💡 Entrepreneurial Insight
When a customer considers canceling, offer them a pause.
25% of would-be cancelers will choose to pause instead, if you give them the option.
The reason? They simply fear paying for something they aren't actively using right now.
Data based on a report by Recurly.
⚖️ Balance Hack
Every founder knows that a walk can help you re-energize. But fewer know about this hack to reduce stress: take a 15 min walk and actively look for things of great scale (tall trees, the open sky, or a huge building).
Scientific research shows that compared to a walk on autopilot, this technique quiets the mental chatter about you and your business.

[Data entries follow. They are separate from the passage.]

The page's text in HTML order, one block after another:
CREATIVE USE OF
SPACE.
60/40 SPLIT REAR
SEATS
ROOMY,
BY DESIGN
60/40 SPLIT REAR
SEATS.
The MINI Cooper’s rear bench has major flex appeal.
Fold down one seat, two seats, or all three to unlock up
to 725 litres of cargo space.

Inspired by the 'awe walk' research from Dacher Keltner (UC Berkeley psychologist and author of 'Awe').
🚀 Challenge
This week, talk to 3 current leads or recent customers and ask them 3 questions about a competitor they considered:
- What do you like about [competitor]?
- What do you dislike about them?
- What would it take for you to switch to us?
This is how the founder of Twitch got to the core of why people stay, leave, and switch.

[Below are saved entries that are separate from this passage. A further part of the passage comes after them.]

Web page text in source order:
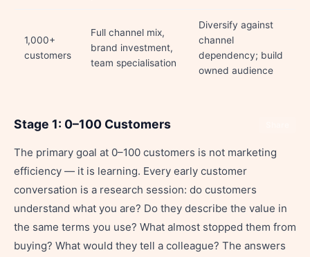
1,000+
customers
Full channel mix,
brand investment,
team specialisation
Diversify against
channel
dependency; build
owned audience
Stage 1: 0–100 Customers
The primary goal at 0–100 customers is not marketing
efficiency — it is learning. Every early customer
conversation is a research session: do customers
understand what you are? Do they describe the value in
the same terms you use? What almost stopped them from
buying? What would they tell a colleague? The answers
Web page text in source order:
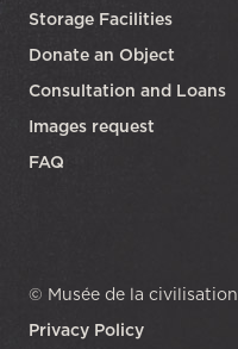
Storage Facilities
Donate an Object
Consultation and Loans
Images request
FAQ
© Musée de la civilisation
Privacy Policy
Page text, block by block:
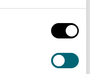
Plant 5 on the site
leakage
Farms Limited had

Based on the story shared by Shaan Puri on the My First Million podcast.
✨ Recommendation
Wes Kao (co-founder of Maven, and co-creator of the altMBA with Seth Godin) teaches founders how to become more effective communicators.
Four of her frameworks worth stealing:
- Sales, then logistics.
Make the case first (why your product matters) before you dive into the how, the dates, and the details of your product.
- Pre-empt the Most Obvious Objection (MOO).
Whatever your potential customer will push back on first, name it yourself before they do. It builds trust and takes the wind out of the "yeah, but…".
- Signpost.
Busy readers skim your content. Tell them where they are and what matters most ("The key decision here is X") so your point survives a five-second read.
- Strategy, not self-expression.
When you give feedback (to a contractor, a partner, a teammate) the goal is to change behavior, not to release how you feel. Say the version that lands, not the version that's satisfying.
Based on an interview with Wes Kao on Lenny's Podcast.
❓ Question for you to ask another Entrepreneur
Who taught you the definition of 'success' you're still chasing, and did you ever actually agree to it?